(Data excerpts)
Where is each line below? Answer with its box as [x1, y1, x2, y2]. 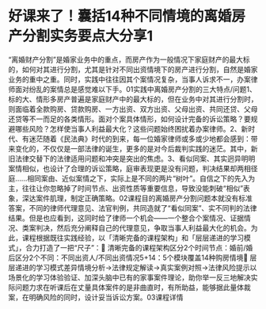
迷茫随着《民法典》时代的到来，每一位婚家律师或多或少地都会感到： [28, 134, 251, 143]
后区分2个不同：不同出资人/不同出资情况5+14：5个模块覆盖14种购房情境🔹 [8, 253, 249, 262]
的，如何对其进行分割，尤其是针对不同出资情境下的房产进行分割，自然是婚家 [8, 64, 258, 74]
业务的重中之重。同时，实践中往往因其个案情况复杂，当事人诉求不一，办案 [8, 74, 251, 84]
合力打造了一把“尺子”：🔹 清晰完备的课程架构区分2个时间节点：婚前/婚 [25, 242, 253, 252]
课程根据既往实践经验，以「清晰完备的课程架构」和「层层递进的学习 [21, 233, 244, 242]
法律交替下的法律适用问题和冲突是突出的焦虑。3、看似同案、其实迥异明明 [14, 154, 256, 163]
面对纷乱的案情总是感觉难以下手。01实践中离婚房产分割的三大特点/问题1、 [14, 84, 257, 93]
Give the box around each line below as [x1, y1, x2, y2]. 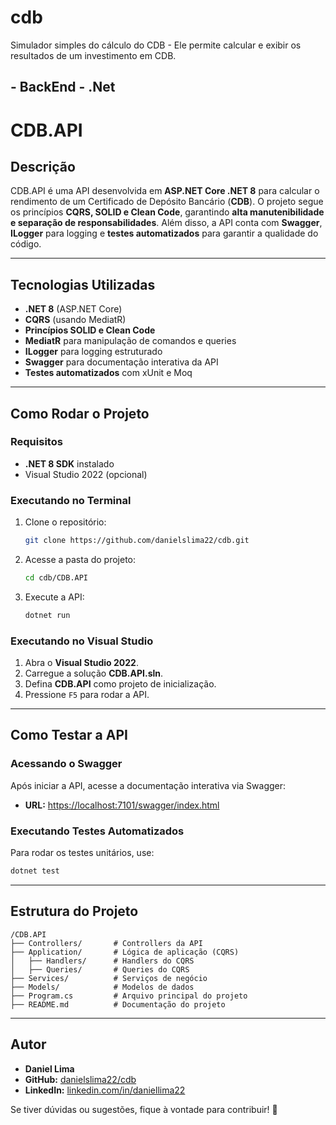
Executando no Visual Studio [10, 634, 154, 648]
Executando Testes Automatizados [10, 824, 185, 838]
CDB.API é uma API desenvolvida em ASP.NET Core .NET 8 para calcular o [10, 185, 320, 197]
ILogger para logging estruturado [24, 346, 163, 358]
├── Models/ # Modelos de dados [10, 982, 195, 992]
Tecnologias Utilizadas [10, 276, 156, 293]
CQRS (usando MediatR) [24, 314, 127, 326]
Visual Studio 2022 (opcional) [24, 468, 148, 480]
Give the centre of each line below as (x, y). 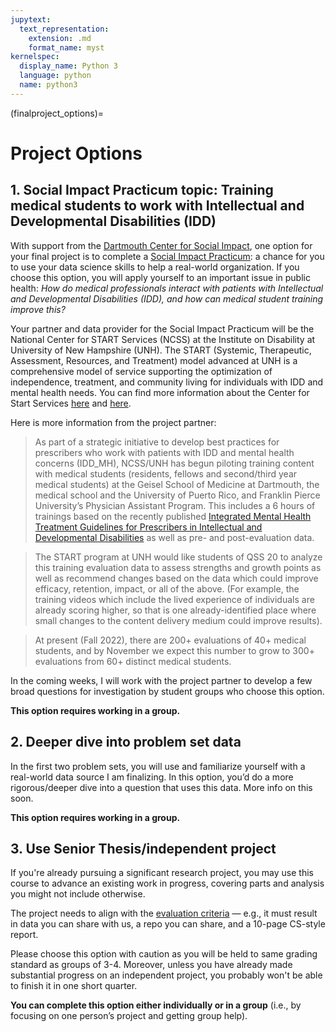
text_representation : (64, 29)
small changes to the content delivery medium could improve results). (178, 620)
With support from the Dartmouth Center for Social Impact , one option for (161, 245)
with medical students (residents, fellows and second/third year (166, 473)
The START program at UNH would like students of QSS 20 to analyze (178, 557)
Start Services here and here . (71, 403)
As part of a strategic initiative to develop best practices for (157, 442)
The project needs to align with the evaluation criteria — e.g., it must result (164, 913)
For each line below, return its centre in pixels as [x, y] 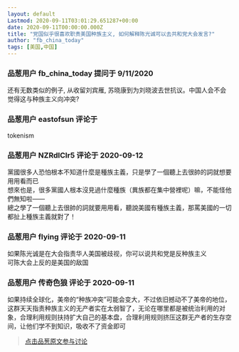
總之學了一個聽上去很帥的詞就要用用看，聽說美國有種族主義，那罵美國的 [113, 207]
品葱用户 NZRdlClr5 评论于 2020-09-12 [75, 155]
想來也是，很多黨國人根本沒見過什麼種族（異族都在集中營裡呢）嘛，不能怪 [116, 190]
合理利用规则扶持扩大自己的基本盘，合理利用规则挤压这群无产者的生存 [122, 317]
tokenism [21, 135]
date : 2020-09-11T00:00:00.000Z [55, 27]
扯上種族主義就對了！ [44, 216]
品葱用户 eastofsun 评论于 [53, 120]
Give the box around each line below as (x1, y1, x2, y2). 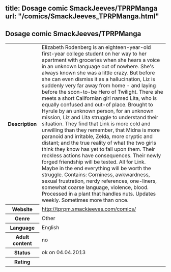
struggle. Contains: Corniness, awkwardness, (41, 171, 150, 178)
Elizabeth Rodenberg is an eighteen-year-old (41, 44, 151, 51)
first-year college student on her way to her (41, 50, 147, 58)
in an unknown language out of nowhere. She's (41, 63, 154, 70)
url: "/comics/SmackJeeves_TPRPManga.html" (5, 12, 159, 21)
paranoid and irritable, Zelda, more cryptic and (41, 133, 153, 140)
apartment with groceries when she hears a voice (41, 57, 160, 64)
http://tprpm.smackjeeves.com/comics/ (41, 205, 136, 212)

• TRY IT
What is needed is an exact copy of the records above, with no pictures in it.

• FINISHED TASK
Where is each line below? Answer with its box as [x1, y1, x2, y2]. 
迷茫随着《民法典》时代的到来，每一位婚家律师或多或少地都会感到： [28, 134, 251, 143]
后区分2个不同：不同出资人/不同出资情况5+14：5个模块覆盖14种购房情境🔹 [8, 253, 249, 262]
的，如何对其进行分割，尤其是针对不同出资情境下的房产进行分割，自然是婚家 [8, 64, 258, 74]
业务的重中之重。同时，实践中往往因其个案情况复杂，当事人诉求不一，办案 [8, 74, 251, 84]
合力打造了一把“尺子”：🔹 清晰完备的课程架构区分2个时间节点：婚前/婚 [25, 242, 253, 252]
课程根据既往实践经验，以「清晰完备的课程架构」和「层层递进的学习 [21, 233, 244, 242]
法律交替下的法律适用问题和冲突是突出的焦虑。3、看似同案、其实迥异明明 [14, 154, 256, 163]
面对纷乱的案情总是感觉难以下手。01实践中离婚房产分割的三大特点/问题1、 [14, 84, 257, 93]
Give the box around each line below as [x1, y1, x2, y2]. 
Executando no Visual Studio [10, 634, 154, 648]
Executando Testes Automatizados [10, 824, 185, 838]
CDB.API é uma API desenvolvida em ASP.NET Core .NET 8 para calcular o [10, 185, 320, 197]
ILogger para logging estruturado [24, 346, 163, 358]
├── Models/ # Modelos de dados [10, 982, 195, 992]
Tecnologias Utilizadas [10, 276, 156, 293]
CQRS (usando MediatR) [24, 314, 127, 326]
Visual Studio 2022 (opcional) [24, 468, 148, 480]
Give the centre of each line below as (x, y). 
text_representation : (64, 29)
small changes to the content delivery medium could improve results). (178, 620)
With support from the Dartmouth Center for Social Impact , one option for (161, 245)
with medical students (residents, fellows and second/third year (166, 473)
The START program at UNH would like students of QSS 20 to analyze (178, 557)
Start Services here and here . (71, 403)
As part of a strategic initiative to develop best practices for (157, 442)
The project needs to align with the evaluation criteria — e.g., it must result (164, 913)
For each line below, return its centre in pixels as [x, y] 
總之學了一個聽上去很帥的詞就要用用看，聽說美國有種族主義，那罵美國的 [113, 207]
品葱用户 NZRdlClr5 评论于 2020-09-12 [75, 155]
想來也是，很多黨國人根本沒見過什麼種族（異族都在集中營裡呢）嘛，不能怪 [116, 190]
合理利用规则扶持扩大自己的基本盘，合理利用规则挤压这群无产者的生存 [122, 317]
tokenism [21, 135]
date : 2020-09-11T00:00:00.000Z [55, 27]
扯上種族主義就對了！ [44, 216]
品葱用户 eastofsun 评论于 [53, 120]
Give the box around each line below as (x1, y1, x2, y2). 
struggle. Contains: Corniness, awkwardness, (41, 171, 150, 178)
Elizabeth Rodenberg is an eighteen-year-old (41, 44, 151, 51)
first-year college student on her way to her (41, 50, 147, 58)
in an unknown language out of nowhere. She's (41, 63, 154, 70)
url: "/comics/SmackJeeves_TPRPManga.html" (5, 12, 159, 21)
paranoid and irritable, Zelda, more cryptic and (41, 133, 153, 140)
apartment with groceries when she hears a voice (41, 57, 160, 64)
http://tprpm.smackjeeves.com/comics/ (41, 205, 136, 212)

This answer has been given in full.